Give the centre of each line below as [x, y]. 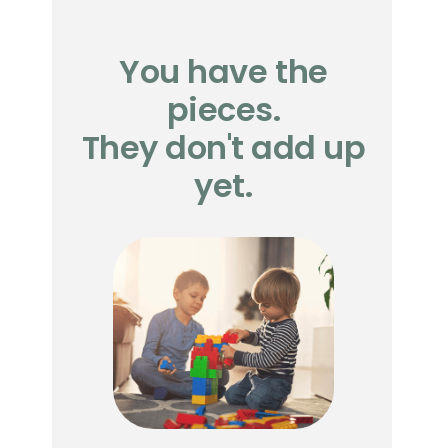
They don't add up [223, 148]
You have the [223, 72]
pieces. [223, 110]
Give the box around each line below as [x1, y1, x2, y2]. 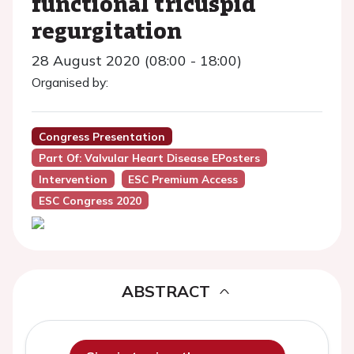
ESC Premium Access [128, 172, 239, 186]
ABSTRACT [122, 281, 210, 301]
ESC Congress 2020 [38, 194, 141, 207]
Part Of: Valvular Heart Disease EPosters [38, 151, 260, 164]
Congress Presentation [38, 130, 165, 143]
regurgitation [32, 14, 182, 46]
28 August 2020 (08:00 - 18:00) [32, 51, 242, 70]
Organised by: [32, 74, 108, 90]
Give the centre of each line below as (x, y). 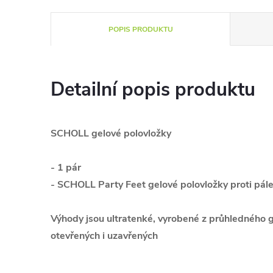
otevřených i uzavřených (104, 236)
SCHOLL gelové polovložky (111, 133)
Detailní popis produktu (153, 90)
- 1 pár (66, 168)
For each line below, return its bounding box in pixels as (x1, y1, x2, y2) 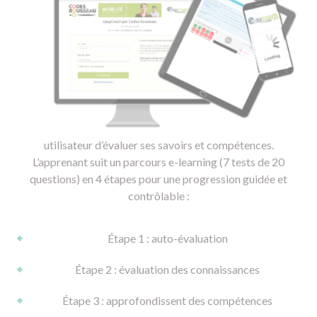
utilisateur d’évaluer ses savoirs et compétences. (43, 138, 274, 152)
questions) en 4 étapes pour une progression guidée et (30, 172, 287, 186)
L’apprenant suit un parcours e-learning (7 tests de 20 (33, 155, 284, 169)
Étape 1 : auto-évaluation (107, 231, 228, 246)
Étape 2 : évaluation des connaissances (75, 263, 260, 277)
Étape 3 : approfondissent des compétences (62, 294, 272, 308)
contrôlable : (127, 189, 190, 203)

******

## What to produce:
How would the lines above read from the one with "They don't add up [223, 148]" to the one with "regurgitation [32, 14, 182, 46]", inclusive, with no pictures? Write them out exactly.

## Answer for the task:
They don't add up [223, 148]
You have the [223, 72]
pieces. [223, 110]
Give the box around each line below as [x1, y1, x2, y2]. 
ESC Premium Access [128, 172, 239, 186]
ABSTRACT [122, 281, 210, 301]
ESC Congress 2020 [38, 194, 141, 207]
Part Of: Valvular Heart Disease EPosters [38, 151, 260, 164]
Congress Presentation [38, 130, 165, 143]
regurgitation [32, 14, 182, 46]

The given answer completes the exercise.